Our Opinion: Being heard on pipeline
Actions by town officials in Dalton and Lenox this week have escalated the opposition in the Berkshires to the proposed Tennessee Gas Company pipeline project through Berkshire County. At the same time, parent company Kinder Morgan’s apparent indifference to opposition indicates its confidence that ultimately local opinions are of no consequence.
In Dalton, the Board of Selectmen voted to withdraw the permission it had granted Tennessee Gas to perform survey work on a 19-acre parcel of land off East Street. The vote came following a special town meeting in which residents expressed their concerns about the project’s environmental impact and the integrity of Kinder Morgan. The board granted the approval before the pipeline became a heated issue, and after some apparent initial reluctance, has bowed to the will of pipeline foes.
In Lenox, where the high-pressure pipeline could impact Kennedy Park and the Pleasant Valley Wildlife Sanctuary, Selectmen have authorized Town Manager Christopher Ketchen to write a letter to Berkshire legislators and state and federal officials expressing strong opposition to the proposal. Opposition will have to move up from the grass-roots level to Washington, D.C. to have any impact, and impact is far from assured. The Federal Energy Regulatory Commission will decide on the plan, and judging from its reluctance to address concerns about leaks or reveal the eventual destination for the "fracked" gas passing through the Berkshires, Kinder appears confident it will get that approval without having to bother with opposition from the communities its pipeline will pass through.

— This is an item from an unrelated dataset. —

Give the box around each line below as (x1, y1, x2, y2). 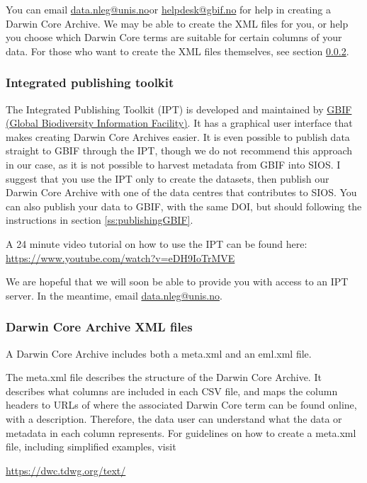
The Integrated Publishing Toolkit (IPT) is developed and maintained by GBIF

A Barron’s article from February noted that Kinder’s motto is "run by shareholders, for shareholders," which is great news if you are a shareholder, as the company is well-regarded on Wall Street. Like General Electric, another company known for putting stockholders above all else, Kinder Morgan doesn’t have much to say about its responsibility to local communities and to the environment. Indications are that it doesn’t believe it has any. It does, however, which Berkshire and state residents and officials must insist upon.